— Problem statement —
If a line in the listing carries the word "Python", return a copy of that line.

— Provided records —
....................
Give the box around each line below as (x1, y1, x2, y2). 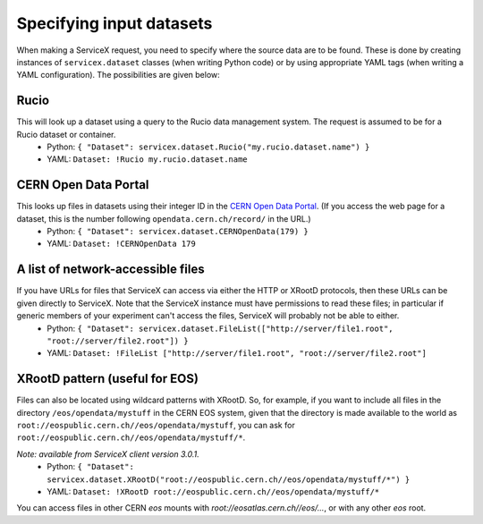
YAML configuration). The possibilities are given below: (16, 70, 221, 80)
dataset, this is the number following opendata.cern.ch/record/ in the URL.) (16, 213, 312, 224)
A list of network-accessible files (16, 262, 205, 277)
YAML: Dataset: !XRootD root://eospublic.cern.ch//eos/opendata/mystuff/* (47, 486, 380, 496)
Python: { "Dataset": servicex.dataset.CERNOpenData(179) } (47, 226, 309, 237)
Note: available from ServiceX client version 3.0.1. (16, 448, 200, 460)
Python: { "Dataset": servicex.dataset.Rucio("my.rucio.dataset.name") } (47, 141, 370, 152)
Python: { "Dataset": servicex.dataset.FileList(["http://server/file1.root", (47, 323, 394, 334)
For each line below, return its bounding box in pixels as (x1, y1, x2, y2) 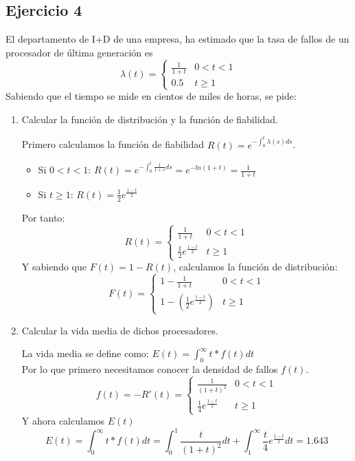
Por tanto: (21, 210, 65, 224)
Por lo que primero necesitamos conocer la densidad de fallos (21, 361, 278, 376)
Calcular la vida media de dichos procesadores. (21, 323, 218, 337)
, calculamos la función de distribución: (173, 259, 338, 274)
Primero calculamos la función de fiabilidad (21, 137, 205, 151)
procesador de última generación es (5, 45, 153, 59)
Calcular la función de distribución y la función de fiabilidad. (21, 111, 278, 126)
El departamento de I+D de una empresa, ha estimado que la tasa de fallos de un (5, 32, 350, 46)
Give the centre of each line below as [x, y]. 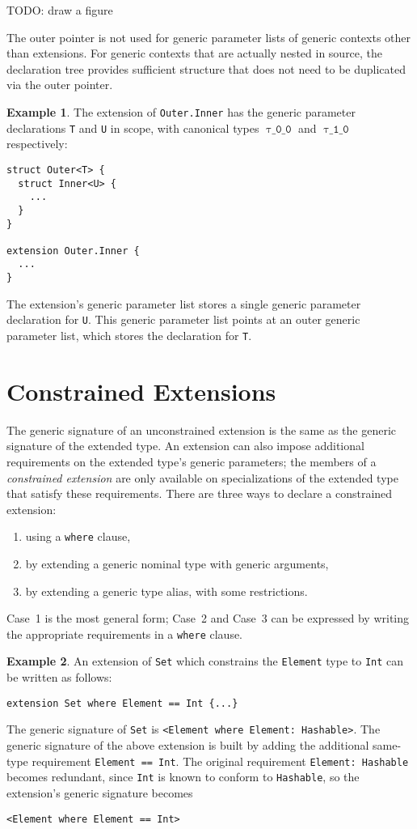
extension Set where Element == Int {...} [122, 703]
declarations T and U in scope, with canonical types [133, 128]
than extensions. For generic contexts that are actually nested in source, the [195, 53]
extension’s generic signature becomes [100, 792]
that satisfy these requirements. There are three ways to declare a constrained [200, 493]
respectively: [37, 144]
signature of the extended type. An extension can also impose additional [185, 446]
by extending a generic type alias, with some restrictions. [166, 591]
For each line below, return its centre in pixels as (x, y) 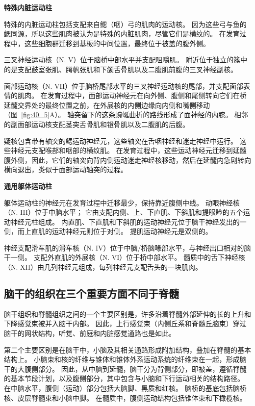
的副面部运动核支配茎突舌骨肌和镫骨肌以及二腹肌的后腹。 (97, 124)
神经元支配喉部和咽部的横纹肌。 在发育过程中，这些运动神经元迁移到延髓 (128, 150)
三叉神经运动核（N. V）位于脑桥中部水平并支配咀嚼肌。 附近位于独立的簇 (122, 60)
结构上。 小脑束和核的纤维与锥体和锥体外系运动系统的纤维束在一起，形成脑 (125, 359)
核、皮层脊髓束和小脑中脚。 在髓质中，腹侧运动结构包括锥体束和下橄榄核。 (125, 397)
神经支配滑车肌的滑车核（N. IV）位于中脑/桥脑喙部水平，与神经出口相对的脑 (127, 247)
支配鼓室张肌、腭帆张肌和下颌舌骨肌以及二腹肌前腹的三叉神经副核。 (127, 69)
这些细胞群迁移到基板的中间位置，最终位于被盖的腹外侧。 (117, 43)
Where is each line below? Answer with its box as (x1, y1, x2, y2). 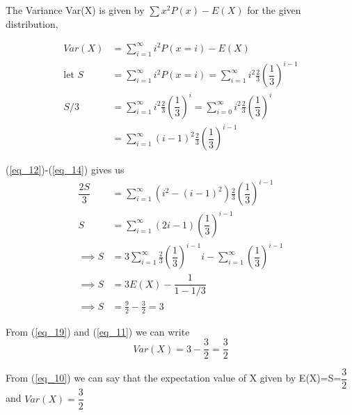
....................
— Result of the exercise —
Python: { "Dataset": servicex.dataset.CERNOpenData(179) } (47, 226, 309, 237)
Python: { "Dataset": servicex.dataset.Rucio("my.rucio.dataset.name") } (47, 141, 370, 152)
Python: { "Dataset": servicex.dataset.FileList(["http://server/file1.root", (47, 323, 394, 334)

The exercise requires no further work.